Owners can control charging according to their expected departure time or when electric rates are lowest. Managing and monitoring the vehicle is also possible remotely via computer at OnStar.com, or with a special Chevrolet Mobile App powered by OnStar Remote Link. Drivers can view critical vehicle functions on one of two reconfigurable, high-resolution, seven-inch color LCD screens. Information includes a confidence gauge showing expected driving range based on driving habits and other conditions.
Many external changes are made from the regular Spark to improve aerodynamic efficiency and reduce range-killing drag. The result is a drag coefficient of 0.325 Cd and 2.5 additional miles of range.
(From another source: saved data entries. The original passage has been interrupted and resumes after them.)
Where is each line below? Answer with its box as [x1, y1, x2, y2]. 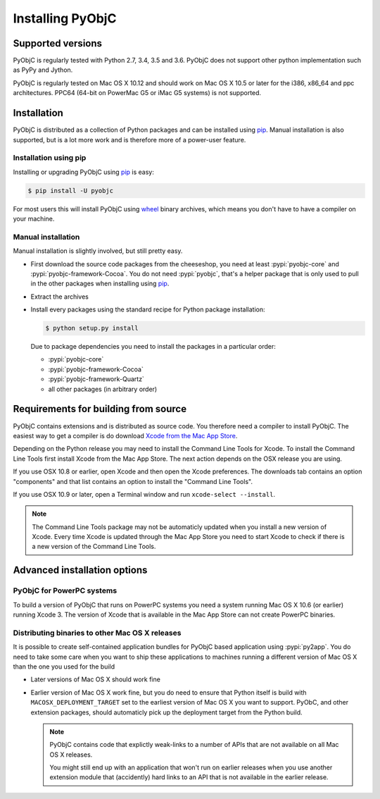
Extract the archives [30, 292, 89, 301]
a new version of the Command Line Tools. [32, 543, 156, 551]
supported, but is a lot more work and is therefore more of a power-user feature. [13, 135, 246, 144]
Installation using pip [13, 153, 87, 163]
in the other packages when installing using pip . [30, 279, 170, 288]
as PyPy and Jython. [13, 66, 73, 74]
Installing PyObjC [13, 11, 117, 26]
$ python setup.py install [45, 324, 139, 333]

Low rolling resistance tires add another five to seven miles.
GM says the Spark EV will go on sale in summer 2014. It will initially be sold in California and Oregon, thus at least for now it is considered a ‘compliance’ EV that is being marketed mainly to meet California’s ZEV mandate. The mandate will require 15 percent of cars sold in this state by 2025 to be zero emission vehicles. It will also be available in Canada, Korea, and other global markets. The Spark EV will list for just under $32,500 and qualify for a $7,500 federal tax credit. Even with this incentive, the electric version is nearly double the base price of Chevy’s gasoline-powered Spark. Californians could get an additional $2,000 to $2,500 rebate to help soften the price differential.